海男之家,女人的衣柜 第146节(2/2)

宫理翘着脚,涂着指甲油的手抠着桌子上的促销贴纸:“好吧,意外,你情我愿的意外。而且他还成年了的。”

甘灯没说话。

宫理干脆破罐子破摔了:“怎么了嘛,这种事不会影响任务的。你要真怕我跟他睡过的事儿,影响我杀他爹,那就让别人去也行,反正我也会去看门派大比——”

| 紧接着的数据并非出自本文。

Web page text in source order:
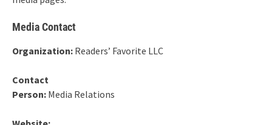
Media Contact
Organization: Readers’ Favorite LLC
Contact
Person: Media Relations
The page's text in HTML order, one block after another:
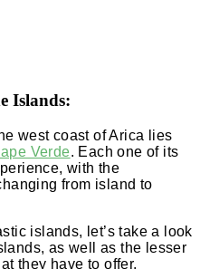
Islands:
west coast of Arica lies
Verde. Each one of its
with the
from island to
islands, let’s take a look
as well as the lesser
they have to offer.
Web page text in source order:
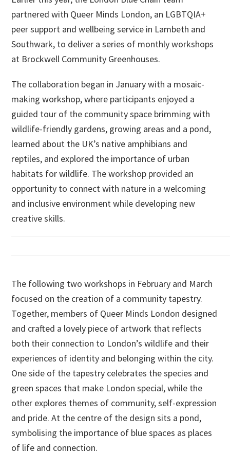
partnered with Queer Minds London, an LGBTQIA+
peer support and wellbeing service in Lambeth and
Southwark, to deliver a series of monthly workshops
at Brockwell Community Greenhouses.
The collaboration began in January with a mosaic-
making workshop, where participants enjoyed a
guided tour of the community space brimming with
wildlife-friendly gardens, growing areas and a pond,
learned about the UK’s native amphibians and
reptiles, and explored the importance of urban
habitats for wildlife. The workshop provided an
opportunity to connect with nature in a welcoming
and inclusive environment while developing new
creative skills.
The following two workshops in February and March
focused on the creation of a community tapestry.
Together, members of Queer Minds London designed
and crafted a lovely piece of artwork that reflects
both their connection to London’s wildlife and their
experiences of identity and belonging within the city.
One side of the tapestry celebrates the species and
green spaces that make London special, while the
other explores themes of community, self-expression
and pride. At the centre of the design sits a pond,
symbolising the importance of blue spaces as places
of life and connection.
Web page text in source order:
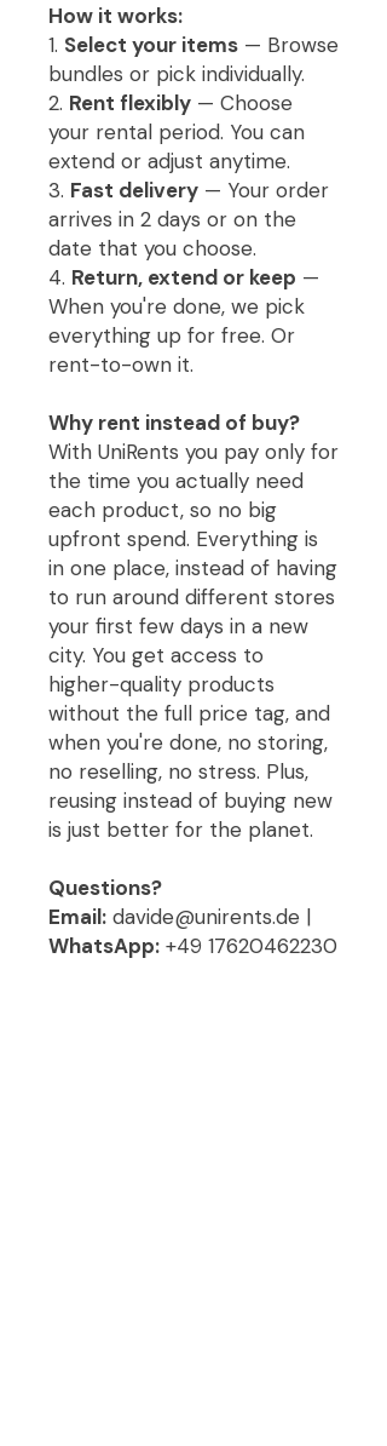
How it works:
1. Select your items — Browse
bundles or pick individually.
2. Rent flexibly — Choose
your rental period. You can
extend or adjust anytime.
3. Fast delivery — Your order
arrives in 2 days or on the
date that you choose.
4. Return, extend or keep —
When you're done, we pick
everything up for free. Or
rent-to-own it.
Why rent instead of buy?
With UniRents you pay only for
the time you actually need
each product, so no big
upfront spend. Everything is
in one place, instead of having
to run around different stores
your first few days in a new
city. You get access to
higher-quality products
without the full price tag, and
when you're done, no storing,
no reselling, no stress. Plus,
reusing instead of buying new
is just better for the planet.
Questions?
Email: davide@unirents.de |
WhatsApp: +49 17620462230

甘灯把冰激凌放下了,他端起旁边的水杯,喝了一口,没头没尾的说了一句:“所以你就是喜欢年纪小的,没心眼的对吧。”

宫理:“……哈?”

这跟她对男人的口味有什么关系?

甘灯表情淡淡的,拿纸巾擦擦嘴角,道:“你要确保他必须死。我相信你有办法。”

宫理摊手:“如果你给我看过的记录是真的,我会做到的。”

甘灯戴上帽子,撑着桌子起身,拐杖撑在地面上,金属支架随着步子轻轻作响,起身往外走去:“嗯。”

宫理看着他没吃完的冰激凌:“呃……这就走了?”

甘灯撑着拐杖道:“突然想起有事要忙,我先走了。”

……

古栖派正式的门派大比在今日召开。

这在铺天盖地的宣传造势、联名合作下,已经变成了万城的一场盛典。

古栖派在万城靠外的山丘上,其实在万城的范围内,几乎所有的地都被向下挖空,在地面下建立复杂的交通与建筑群;所有的山丘都被夷平,石块成为建筑材料。

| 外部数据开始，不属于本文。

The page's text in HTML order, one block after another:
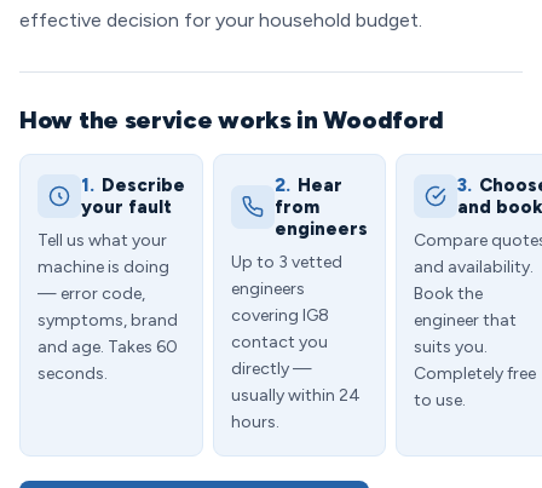
effective decision for your household budget.
How the service works in Woodford
1. Describe
your fault
Tell us what your
machine is doing
— error code,
symptoms, brand
and age. Takes 60
seconds.
2. Hear
from
engineers
Up to 3 vetted
engineers
covering IG8
contact you
directly —
usually within 24
hours.
3.
and book
Compare
and availability.
Book the
engineer that
suits you.
Completely free
to use.
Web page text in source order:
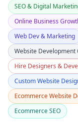
SEO & Digital
Online Business
Web Dev & Marketing
Website Development
Hire Designers &
Custom Website
Ecommerce Website
Ecommerce SEO
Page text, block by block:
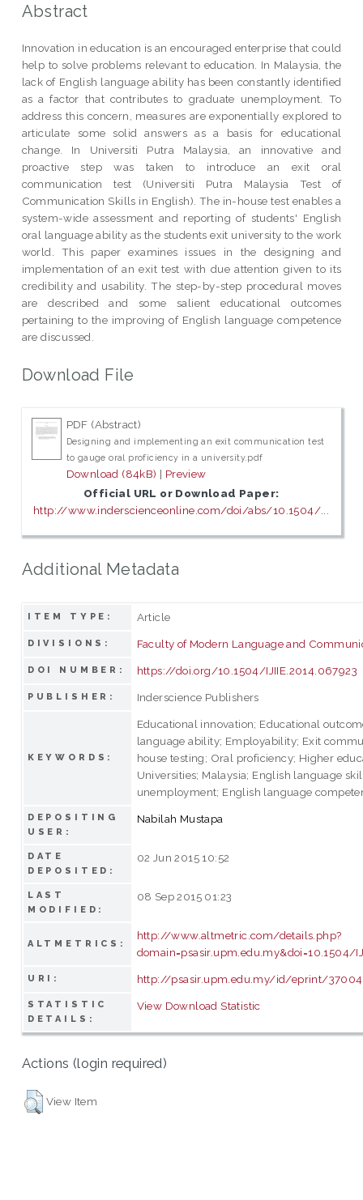
Abstract
Innovation in education is an encouraged enterprise that could
help to solve problems relevant to education. In Malaysia, the
lack of English language ability has been constantly identified
as a factor that contributes to graduate unemployment. To
address this concern, measures are exponentially explored to
articulate some solid answers as a basis for educational
change. In Universiti Putra Malaysia, an innovative and
proactive step was taken to introduce an exit oral
communication test (Universiti Putra Malaysia Test of
Communication Skills in English). The in-house test enables a
system-wide assessment and reporting of students' English
oral language ability as the students exit university to the work
world. This paper examines issues in the designing and
implementation of an exit test with due attention given to its
credibility and usability. The step-by-step procedural moves
are described and some salient educational outcomes
pertaining to the improving of English language competence
are discussed.
Download File
PDF (Abstract)
Designing and implementing an exit communication test
to gauge oral proficiency in a university.pdf
Download (84kB) | Preview
Official URL or Download Paper:
http://www.inderscienceonline.com/doi/abs/10.1504/...
Additional Metadata
ITEM TYPE: Article
DIVISIONS: Faculty of Modern Language and
DOI NUMBER: https://doi.org/10.1504/IJIIE.2014.067923
PUBLISHER: Inderscience Publishers
KEYWORDS:
Educational innovation; Educational
language ability; Employability; Exit
house testing; Oral proficiency; Higher
Universities; Malaysia; English language
unemployment; English language
DEPOSITING
USER:
Nabilah Mustapa
DATE
DEPOSITED:
02 Jun 2015 10:52
LAST
MODIFIED:
08 Sep 2015 01:23
ALTMETRICS:
http://www.altmetric.com/details.php?
domain=psasir.upm.edu.my&doi=10.1504/
URI: http://psasir.upm.edu.my/id/eprint/37004
STATISTIC
DETAILS:
View Download Statistic
Actions (login required)
View Item
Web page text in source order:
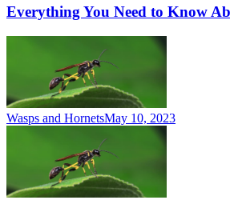
Everything You Need to Know
Wasps and HornetsMay 10, 2023

只有古栖派所在的山头买下来的早,保留了天然的形状,以木系修真者的灵力催发的植物覆盖山头,依山而建的高耸的建筑群外的茂密绿色,就是这个时代最奢侈的装饰。

青绿色、木制建筑、壁画与深灰屋瓦是古栖派最重要的标志,虽然不如定阙山的红与金、四象宫的黑与白显眼,但当人们登入山门,看着十几米影壁上凋敝却极尽精致的工笔重彩神仙画时,很难不生出对“古”的油然而生的敬意。

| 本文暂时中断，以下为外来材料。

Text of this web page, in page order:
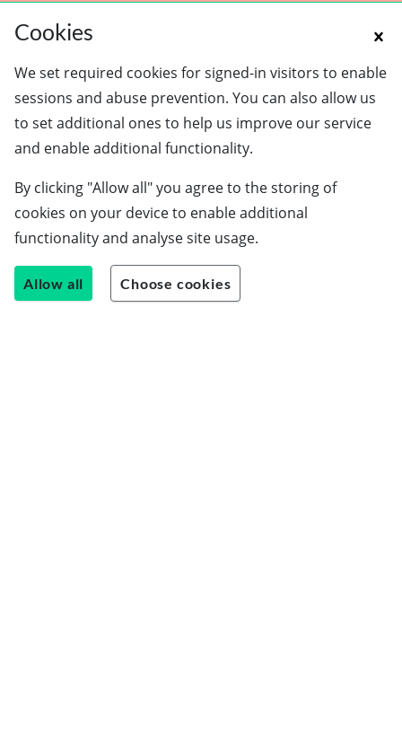
Employers
Students
Careers guide
About us
Cookies
We set required cookies for signed-in visitors to enable
sessions and abuse prevention. You can also allow us
to set additional ones to help us improve our service
and enable additional functionality.
By clicking "Allow all" you agree to the storing of
cookies on your device to enable additional
functionality and analyse site usage.
Allow all Choose cookies
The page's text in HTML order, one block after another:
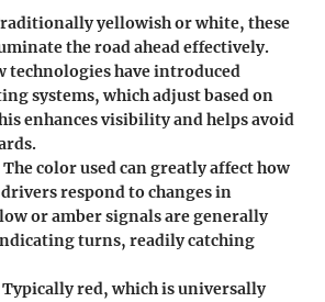
yellowish or white, these
the road ahead effectively.
technologies have introduced
systems, which adjust based on
enhances visibility and helps avoid
The color used can greatly affect how
respond to changes in
or amber signals are generally
turns, readily catching
Typically red, which is universally
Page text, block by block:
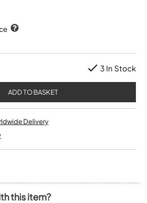
3 In Stock
Delivery
this item?
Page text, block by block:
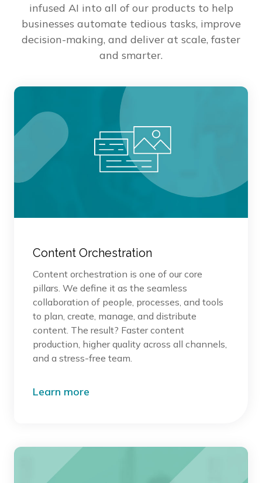
infused AI into all of our products to help
businesses automate tedious tasks, improve
decision-making, and deliver at scale, faster
and smarter.
Content Orchestration
Content orchestration is one of our core
pillars. We define it as the seamless
collaboration of people, processes, and tools
to plan, create, manage, and distribute
content. The result? Faster content
production, higher quality across all channels,
and a stress-free team.
Learn more
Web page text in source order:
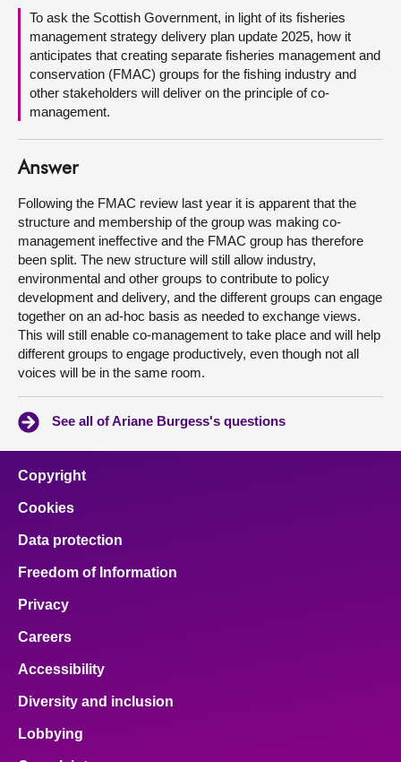
Contact us
To ask the Scottish Government, in light of its fisheries
management strategy delivery plan update 2025, how it
anticipates that creating separate fisheries management and
conservation (FMAC) groups for the fishing industry and
other stakeholders will deliver on the principle of co-
management.
Answer
Following the FMAC review last year it is apparent that the
structure and membership of the group was making co-
management ineffective and the FMAC group has therefore
been split. The new structure will still allow industry,
environmental and other groups to contribute to policy
development and delivery, and the different groups can engage
together on an ad-hoc basis as needed to exchange views.
This will still enable co-management to take place and will help
different groups to engage productively, even though not all
voices will be in the same room.
See all of Ariane Burgess's questions
Copyright
Cookies
Data protection
Freedom of Information
Privacy
Careers
Accessibility
Diversity and inclusion
Lobbying
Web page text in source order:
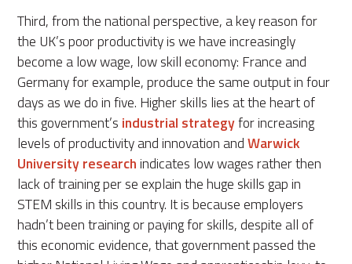
Third, from the national perspective, a key reason for
the UK’s poor productivity is we have increasingly
become a low wage, low skill economy: France and
Germany for example, produce the same output in four
days as we do in five. Higher skills lies at the heart of
this government’s industrial strategyfor increasing
levels of productivity and innovation andWarwick
University researchindicates low wages rather then
lack of training per se explain the huge skills gap in
STEM skills in this country. It is because employers
hadn’t been training or paying for skills, despite all of
this economic evidence, that government passed the
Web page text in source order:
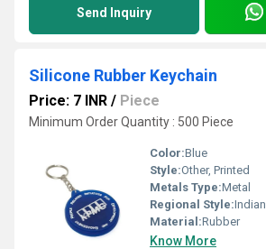
Send Inquiry
Silicone Rubber Keychain
Price: 7 INR / Piece
Minimum Order Quantity : 500 Piece
Color:Blue
Style:Other, Printed
Metals Type:Metal
Regional Style:Indian
Material:Rubber
Know More
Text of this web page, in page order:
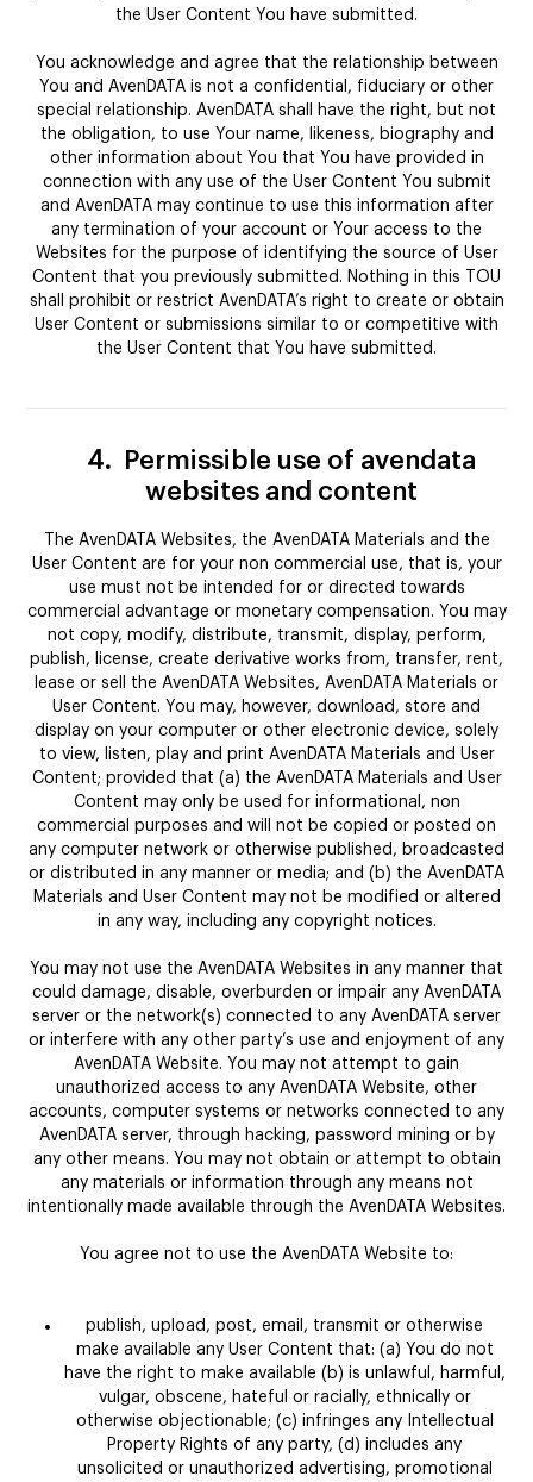
the User Content You have submitted.
You acknowledge and agree that the relationship between
You and AvenDATA is not a confidential, fiduciary or other
special relationship. AvenDATA shall have the right, but not
the obligation, to use Your name, likeness, biography and
other information about You that You have provided in
connection with any use of the User Content You submit
and AvenDATA may continue to use this information after
any termination of your account or Your access to the
Websites for the purpose of identifying the source of User
Content that you previously submitted. Nothing in this TOU
shall prohibit or restrict AvenDATA’s right to create or obtain
User Content or submissions similar to or competitive with
the User Content that You have submitted.
4.
Permissible use of avendata
websites and content
The AvenDATA Websites, the AvenDATA Materials and the
User Content are for your non commercial use, that is, your
use must not be intended for or directed towards
commercial advantage or monetary compensation. You may
not copy, modify, distribute, transmit, display, perform,
publish, license, create derivative works from, transfer, rent,
lease or sell the AvenDATA Websites, AvenDATA Materials or
User Content. You may, however, download, store and
display on your computer or other electronic device, solely
to view, listen, play and print AvenDATA Materials and User
Content; provided that (a) the AvenDATA Materials and User
Content may only be used for informational, non
commercial purposes and will not be copied or posted on
any computer network or otherwise published, broadcasted
or distributed in any manner or media; and (b) the AvenDATA
Materials and User Content may not be modified or altered
in any way, including any copyright notices.
You may not use the AvenDATA Websites in any manner that
could damage, disable, overburden or impair any AvenDATA
server or the network(s) connected to any AvenDATA server
or interfere with any other party’s use and enjoyment of any
AvenDATA Website. You may not attempt to gain
unauthorized access to any AvenDATA Website, other
accounts, computer systems or networks connected to any
AvenDATA server, through hacking, password mining or by
any other means. You may not obtain or attempt to obtain
any materials or information through any means not
intentionally made available through the AvenDATA Websites.
You agree not to use the AvenDATA Website to:
publish, upload, post, email, transmit or otherwise
make available any User Content that: (a) You do not
have the right to make available (b) is unlawful, harmful,
vulgar, obscene, hateful or racially, ethnically or
otherwise objectionable; (c) infringes any Intellectual
Property Rights of any party, (d) includes any
unsolicited or unauthorized advertising, promotional

曾经的古栖派,静默、骄傲与古典,而如今——它简直就像个烟花满天,全球直播的世界杯比赛现场。

古栖派对外宣称,这场活动是联合了全社会,那么资本当然能把这里搞得“热热闹闹”。

竖条上绘有汉代青鸟纹的青绿色幡旗悬在空中飘扬,旁边就是炸开的迪土泥与寰球儿乐园里同款的绚丽烟花;御剑飞翔着许多巡逻的古栖派弟子,保护着各大直播平台与娱乐公司派来的转播无人机,甚至要忍受无人机里的网红们大放厥词讨论古栖派这片地儿多少一平米。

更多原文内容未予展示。